Through a Lens
by The Exile
Summary: Paula repays a favour from the mysterious entity who helped her defeat Giygas.


Through a Lens

_Paula..._

That distorted voice still called out to her in her fitful sleep, the voice of fundamental wrongness, a living error in the Universe. She was there once again, inside the Devil Machine, surrounded by her comrades, battle-weary, their minds and bodies almost broken. Her psychic powers were useless, it was all she could do to reserve her mental energy for healing, to stay on the defensive.

_Paula..._

The worst moment had been when her prayers were met by darkness.

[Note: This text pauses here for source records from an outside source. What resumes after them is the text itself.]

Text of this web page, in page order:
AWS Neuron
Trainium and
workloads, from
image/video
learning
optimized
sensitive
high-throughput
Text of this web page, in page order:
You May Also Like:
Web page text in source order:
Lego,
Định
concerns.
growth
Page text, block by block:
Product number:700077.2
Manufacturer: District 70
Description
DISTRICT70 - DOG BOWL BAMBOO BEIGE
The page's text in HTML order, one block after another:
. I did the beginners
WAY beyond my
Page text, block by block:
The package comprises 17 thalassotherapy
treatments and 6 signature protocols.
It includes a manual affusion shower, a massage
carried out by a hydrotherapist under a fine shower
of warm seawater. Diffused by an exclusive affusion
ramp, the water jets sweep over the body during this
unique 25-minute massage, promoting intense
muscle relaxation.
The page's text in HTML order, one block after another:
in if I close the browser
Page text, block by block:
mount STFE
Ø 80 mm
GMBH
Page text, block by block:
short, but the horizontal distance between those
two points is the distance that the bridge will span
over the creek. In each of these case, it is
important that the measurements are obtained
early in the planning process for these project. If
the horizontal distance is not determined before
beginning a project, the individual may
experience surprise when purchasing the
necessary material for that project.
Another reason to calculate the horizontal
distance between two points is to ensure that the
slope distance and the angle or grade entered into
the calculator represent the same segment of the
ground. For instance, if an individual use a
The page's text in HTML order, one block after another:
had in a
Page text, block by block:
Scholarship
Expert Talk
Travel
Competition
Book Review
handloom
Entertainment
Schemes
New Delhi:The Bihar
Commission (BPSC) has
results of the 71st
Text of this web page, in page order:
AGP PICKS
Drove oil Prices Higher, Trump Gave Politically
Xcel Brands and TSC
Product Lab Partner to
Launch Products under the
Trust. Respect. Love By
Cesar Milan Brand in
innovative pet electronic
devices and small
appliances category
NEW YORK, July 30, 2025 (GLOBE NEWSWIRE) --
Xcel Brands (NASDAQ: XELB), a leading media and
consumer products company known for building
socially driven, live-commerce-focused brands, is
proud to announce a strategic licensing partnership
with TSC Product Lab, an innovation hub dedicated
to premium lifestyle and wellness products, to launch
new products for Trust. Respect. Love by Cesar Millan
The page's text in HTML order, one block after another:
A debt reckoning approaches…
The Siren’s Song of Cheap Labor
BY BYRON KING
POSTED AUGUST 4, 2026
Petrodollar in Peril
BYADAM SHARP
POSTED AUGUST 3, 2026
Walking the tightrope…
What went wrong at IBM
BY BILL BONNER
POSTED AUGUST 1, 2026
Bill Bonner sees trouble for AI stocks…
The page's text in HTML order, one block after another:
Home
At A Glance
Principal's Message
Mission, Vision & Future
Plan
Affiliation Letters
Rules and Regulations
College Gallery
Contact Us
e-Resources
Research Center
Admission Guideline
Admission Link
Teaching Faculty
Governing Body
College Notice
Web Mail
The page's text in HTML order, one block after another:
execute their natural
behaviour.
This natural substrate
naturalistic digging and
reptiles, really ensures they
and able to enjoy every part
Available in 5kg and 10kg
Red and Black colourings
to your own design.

Darkness. Absolute darkness, the darkness between space, the space between worlds. No light, life, or hope, no thoughts, nothing but the madness of eternal isolation. She couldn't remember the way back. Paula wondered if she would go insane here instead of at the hands of the Universal Cosmic Destroyer, trapped between worlds, unable even to return to the side of her fallen friends. Or maybe she had already gone mad, and this was only a manifestation of his loneliness. _Friends._.. he ranted as he struck at them with unseen powers. Maybe all of this was only the psychic projection of an all-powerful entity gone horribly insane.

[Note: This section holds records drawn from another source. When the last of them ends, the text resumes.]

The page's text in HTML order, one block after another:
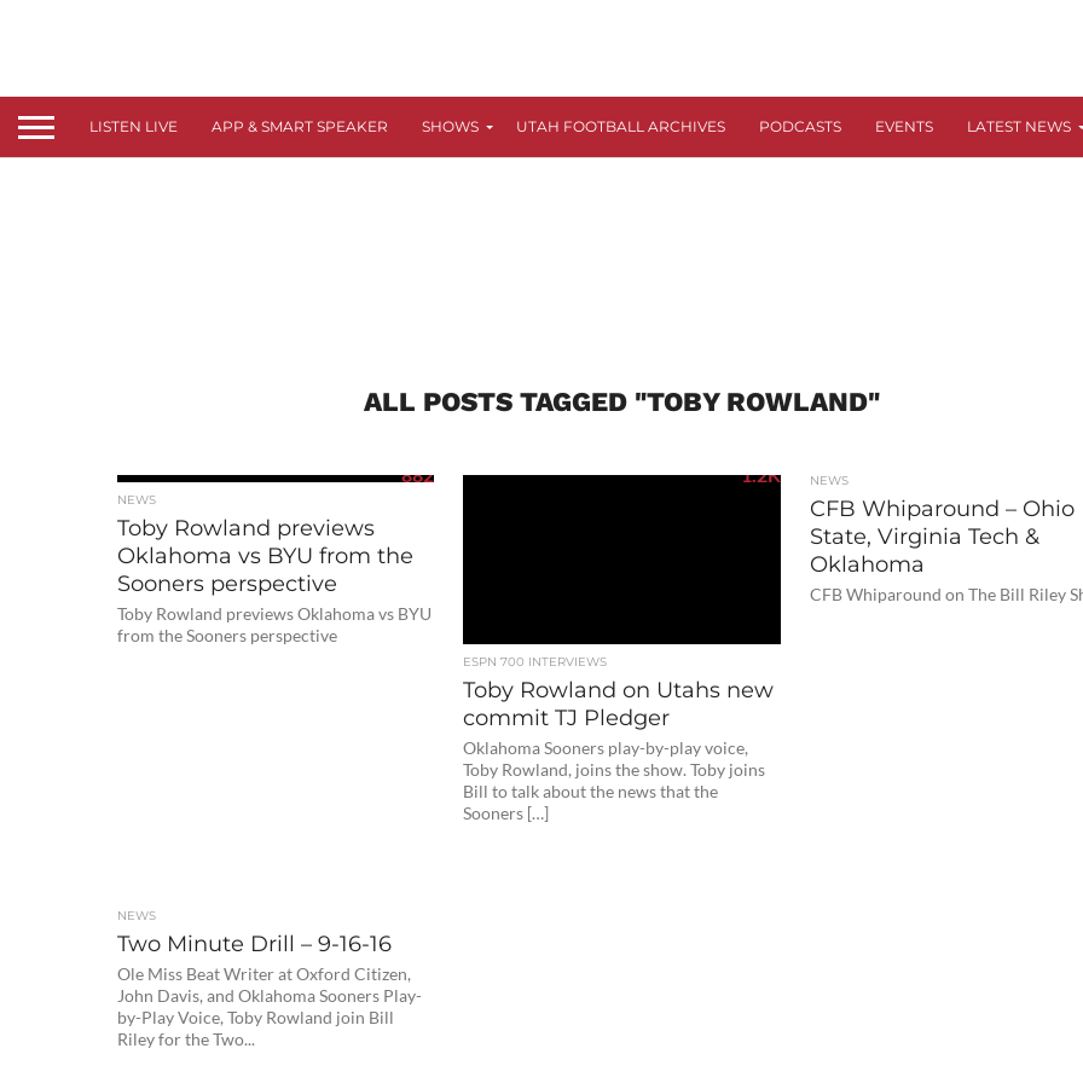
LISTEN LIVE APP & SMART SPEAKER SHOWS UTAH FOOTBALL ARCHIVES PODCASTS EVENTS LATEST NEWS
ALL POSTS TAGGED "TOBY ROWLAND"
882
NEWS
Toby Rowland previews
Oklahoma vs BYU from the
Sooners perspective
Toby Rowland previews Oklahoma vs BYU
from the Sooners perspective
1.2K
ESPN 700 INTERVIEWS
Toby Rowland on Utahs new
commit TJ Pledger
Oklahoma Sooners play-by-play voice,
Toby Rowland, joins the show. Toby joins
Bill to talk about the news that the
Sooners […]
NEWS
CFB Whiparound – Ohio
State, Virginia Tech &
Oklahoma
CFB Whiparound on The Bill Riley
NEWS
Two Minute Drill – 9-16-16
Ole Miss Beat Writer at Oxford Citizen,
John Davis, and Oklahoma Sooners Play-
by-Play Voice, Toby Rowland join Bill
Riley for the Two...
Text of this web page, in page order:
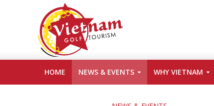
HOME NEWS & EVENTS WHY VIETNAM

No, there was no way back, and nothing for her but death, if Giygas had the mercy of granting them death, if she returned.

She had to press forward.

She had to carry on praying, praying to anyone and anything that there was somewhere left to go...

_Paula..._

A name, faintly whispered into her mind, so that she could only catch fragments at first. An image, caught in the corner of her eye. A mind, a thought, the faintest of connections.

_Moor Ecivres._

A youth, only a little older than herself, in front of some kind of machine, holding a control device, with a look of rapt concentration in his eyes. His face betrayed fear, a fear that he could not surrender to or he would not be able to finish his task.

_Moor Ecivres._

She sensed power. Not battle prowess or psychic ability, but some kind of weird power she could no more comprehend than Giygas, a kind of authority that outranked any God in her world. It was just a boy, but at the same time, it was as if this person controlled their fates, like they were cogs in the strange machine that he seemed so intent on operating.

_Moor Ecivres._

With the last of her flagging willpower, she hurled her mind at this stranger's. She met a... it was like a large glass screen, as vast as the entire world. She strained at the barrier. He closed his eyes. His will pushed through the screen. She felt it rippling like water. Their minds met...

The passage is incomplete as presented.